BERITA TERKINI
Kecurangan Ujian Pakai AI Terungkap di Tiga Kampus Ternama Korea Selatan

Kecurangan Ujian Pakai AI Terungkap di Tiga Kampus Ternama Korea Selatan

Integritas akademik di Korea Selatan kembali menjadi sorotan setelah sejumlah kasus kecurangan ujian yang melibatkan penggunaan kecerdasan buatan (AI) terungkap di beberapa universitas ternama. Skandal ini mencuat di Seoul National University (SNU), Yonsei University, dan Korea University.

Insiden paling menonjol terjadi di Yonsei University. Sekitar 190 mahasiswa diketahui berbuat curang saat ujian tengah semester untuk mata kuliah pemrosesan bahasa alami. Mata kuliah daring tersebut diikuti sekitar 600 mahasiswa dan menggunakan sistem ujian pilihan ganda, yang kemudian dinilai dimanfaatkan untuk kecurangan secara massal.

Kasus ini terbuka ke publik setelah adanya jajak pendapat di forum online mahasiswa Yonsei. Dari 353 responden, 190 orang mengaku menggunakan metode yang tidak sah saat ujian. Menanggapi temuan itu, profesor pengampu mata kuliah menyatakan akan mengambil tindakan tegas. Mahasiswa yang menyerahkan diri akan diberi nilai nol untuk ujian tengah semester, namun tidak dikenai sanksi lanjutan. Sementara itu, mahasiswa yang tidak mengaku terancam sanksi skorsing sesuai peraturan kampus.

Kasus serupa juga mencuat di Seoul National University. Dalam ujian tengah semester mata kuliah statistik pada Oktober lalu, sejumlah mahasiswa diketahui menggunakan alat AI untuk menyelesaikan soal.

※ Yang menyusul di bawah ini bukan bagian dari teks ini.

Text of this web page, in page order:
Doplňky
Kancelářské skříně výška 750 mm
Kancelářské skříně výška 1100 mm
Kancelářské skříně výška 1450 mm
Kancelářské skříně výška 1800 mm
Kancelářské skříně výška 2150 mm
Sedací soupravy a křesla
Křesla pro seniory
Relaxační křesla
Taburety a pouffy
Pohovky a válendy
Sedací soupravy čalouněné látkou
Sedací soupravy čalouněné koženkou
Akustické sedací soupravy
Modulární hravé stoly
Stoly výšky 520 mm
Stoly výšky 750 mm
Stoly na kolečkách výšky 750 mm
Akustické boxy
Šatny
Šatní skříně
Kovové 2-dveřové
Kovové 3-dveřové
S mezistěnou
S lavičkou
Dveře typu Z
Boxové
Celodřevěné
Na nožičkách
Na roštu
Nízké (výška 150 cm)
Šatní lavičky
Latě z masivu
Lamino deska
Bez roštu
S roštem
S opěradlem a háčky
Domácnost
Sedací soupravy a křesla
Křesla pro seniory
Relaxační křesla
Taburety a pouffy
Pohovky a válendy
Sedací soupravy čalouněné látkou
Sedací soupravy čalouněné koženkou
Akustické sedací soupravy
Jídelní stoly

Berbeda dari kasus Yonsei, ujian di SNU berlangsung tatap muka di ruang kelas, dan larangan penggunaan AI sudah disampaikan secara eksplisit. Pihak universitas disebut tengah mempertimbangkan pembatalan hasil ujian tengah semester dan opsi menggelar ujian ulang.

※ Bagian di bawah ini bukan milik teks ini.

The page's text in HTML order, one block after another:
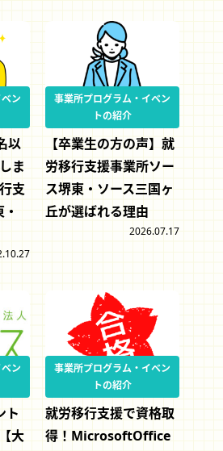
ン
以
ま
支
事業所プログラム・イベン
トの紹介
【卒業生の方の声】就
労移行支援事業所ソー
ス堺東・ソース三国ヶ
丘が選ばれる理由
2026.07.17
ン
ト
大
事業所プログラム・イベン
トの紹介
就労移行支援で資格取
得！MicrosoftOffice
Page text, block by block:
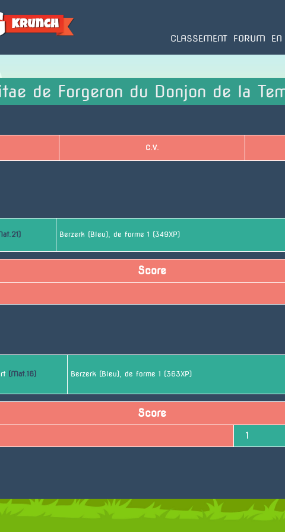
CLASSEMENT FORUM EN
de Forgeron du Donjon de la
C.V.
Berzerk (Bleu), de forme 1 (349XP)
Score
(Mat.16) Berzerk (Bleu), de forme 1 (363XP)
Score
1
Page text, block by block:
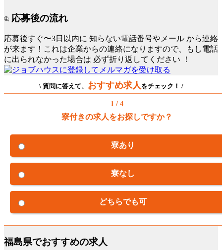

Di Korea University, kecurangan terpantau dalam mata kuliah Massive Open Online Class (MOOC). Sekitar 500 dari 1.400 mahasiswa dilaporkan tertangkap bertukar jawaban melalui grup chat saat ujian.

Di tengah tuntutan sebagian mahasiswa agar kampus menjatuhkan sanksi tegas, muncul pula pengakuan bahwa alat digital—termasuk AI—kini telah menjadi bagian dari keseharian belajar. Woo Jung-sik, mahasiswa senior Hanyang University, menyebut AI sebagai alat yang sangat diperlukan bagi mahasiswa saat ini.

Namun, di komunitas Korea University, sejumlah mahasiswa mengkritik fakultas karena dinilai baru bertindak setelah skandal mencuat. Mereka menilai pemberian hukuman tanpa aturan yang jelas terkait integritas akademik dalam pembelajaran jarak jauh tidak adil.

Profesor Park Joo-ho dari Hanyang University menilai rangkaian kasus ini mencerminkan tantangan yang lebih mendasar, yakni sistem pendidikan tradisional yang dinilai tidak lagi relevan di era AI. Sejalan dengan itu, seorang mahasiswa senior bernama Kim menyampaikan bahwa tugas yang bisa diselesaikan dengan mudah menggunakan AI telah kehilangan maknanya.

Sejumlah ahli menyimpulkan universitas di Korea Selatan perlu segera menetapkan panduan akademik yang jelas mengenai penggunaan AI. Profesor Song Ki-chang menilai pelarangan total penggunaan AI tidak realistis. Namun, tanpa standar yang tegas, ketergantungan mahasiswa pada AI berpotensi berkembang menjadi persoalan serius.